Beore the Indians were taken to Indian Territory there was a large number of whites and Indians that fled to the mountain between Little Crow Creek and Little Coon. They built Shavis Town, cleared up about 100 or more acres and cultivated it, putting out an orchard. They raised winesap apples, peaches, corn and dug ginseng besides hunting for a living.

The older men were very religious. They were mixed with Portuguese. Willis Shavis named his four sons after the Apostles, Andrew, John, Peter and Nathaniel. The had two Preachers, John Pressley and Brother Forsythe, an Indian. They would preach and convert the young men and girls and bring them down to Little Crow Creek to Baptize them. They believed rightly they were to be buried in baptism in water. They knew the Bible. I don't know where they knew the Bible very few could read or write.
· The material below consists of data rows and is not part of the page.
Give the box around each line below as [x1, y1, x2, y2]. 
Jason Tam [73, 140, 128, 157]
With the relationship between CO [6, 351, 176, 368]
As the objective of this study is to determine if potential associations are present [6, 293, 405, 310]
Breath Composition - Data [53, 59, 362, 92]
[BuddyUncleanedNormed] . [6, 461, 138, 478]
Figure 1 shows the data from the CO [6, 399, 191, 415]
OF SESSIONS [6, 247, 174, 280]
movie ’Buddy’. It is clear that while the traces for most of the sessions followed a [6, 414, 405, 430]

Note;  Wilis Chavis/Shavis apparently came from Marion Dist, SC., same settlement as Bolton, Perkins, and John Shumake/Shumate who had land on an Indian Reservation not far from there, possibly from the same settlement.





Thomas Hall

MAURY COUNTY, TN - COURT - Thomas Hall, Proof of Race Affidavits

Contributor's Notes:  I would like to share these two Tennessee documents. 

Document number one is a Proof of Race affidavit document acquired by my Great Great Grandfather Thomas Hall, on September 19, 1835, in Maury County, Tennessee when he appeared before Justice of the Peace, James L. Crawford.
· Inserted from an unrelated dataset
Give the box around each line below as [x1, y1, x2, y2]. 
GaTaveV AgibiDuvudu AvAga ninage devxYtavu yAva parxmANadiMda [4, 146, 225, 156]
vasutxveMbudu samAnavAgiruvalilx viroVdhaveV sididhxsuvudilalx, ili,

The second document seems to be a certification by William E. Erwin, Clerk of the Court of Pleas and quarter session for Maury County, that James L. Crawford had full authority to issue the Proof of Race document. This document was dated October 13, 1835.

On June 26, 1843, these documents were filed in Marion County at Yelleville, Arkansas.


In 1850 he moved to Oregon County, Missouri and they were recorded there and filed on February 13, 1850, by J. R. Woodside, Clerk of that county. The documents were recorded again in Howell County, Missouri on May 5, 1890. at 9: o'clock A.M. by T.B. Carmical, Recorder.
                          
This was recorded after Thomas Hall's death on December 30, in 1888, in Howell County, Missouri. This was filed after his death because his children's children were expelled from school because they were dark and caused of being Negroes.  There were several trials in Missouri and Oklahoma.  The trials proved that they were of Portuguese descent and not Negroes.
                          
1835 Proof of Race affidavits from MAURY County, Tennessee

Recorded in Oregon County, Missouri 1850   
Recorded in Howell County, Missouri 1890

State of Tennessee Maury County
I William E. Erwin Clerk of the Court of please and quarter sessions for said County  do hereby certify that James L Crawford  is an acting justice of the peace in and for said County of Maury in the State of Tennessee  duly commission and qualified according to law and that all his official acts are intitled  to full faith and credit given under my hand and the seal of my office at office this 13 day of October 1835  and 60th year of American Independence Wm  E  Erwin clk.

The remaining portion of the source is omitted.